David Tuckwell (DT): In your recent book Privatising the Public University you argue that since the 1990s, successive governments have forced universities to act more and more like businesses. What has this meant for law schools?
Margaret Thornton (MT): Because law students pay at the highest rate, law ends up subsidising other parts of universities; it is often 30%, sometimes 50% which is taken. Law schools are forced to sell their product (education) and bring in more full fee-paying students. And this is how the JD developed: as a full fee-paying course. That’s why the JD was differentiated from the LLB, because it was classified originally as a Masters degree that wasn’t subject to the fees cap.

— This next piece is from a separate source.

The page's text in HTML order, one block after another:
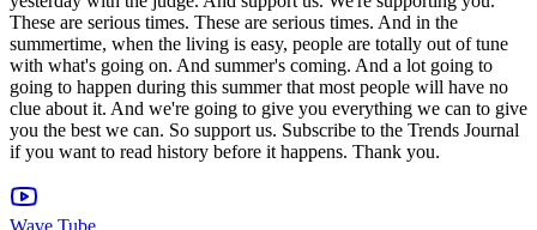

DT: Whereas many people think academics play a large role in influencing the legal profession, you claim it tends to work the other way round. That is, the legal profession determines what is taught at universities.
MT: That’s absolutely the case. In order to practise law, an individual has to be certified. There is uniformity in the subject matter specified by the “Priestley 11”, named after a committee chaired by Justice Priestley. Every institution in Australia teaches these eleven subjects and in order to become certified students have to pass them.
Students then think in order to get a job they should do more and more of these basic courses: advanced torts and advanced contracts, etc. So it has a very significant effect. There isn’t much diversity in legal education. You have this homogenising impact of the Priestley 11 on the law curriculum.
DT: What do you make of Joe Hockey’s budget, especially with regards to deregulating fees?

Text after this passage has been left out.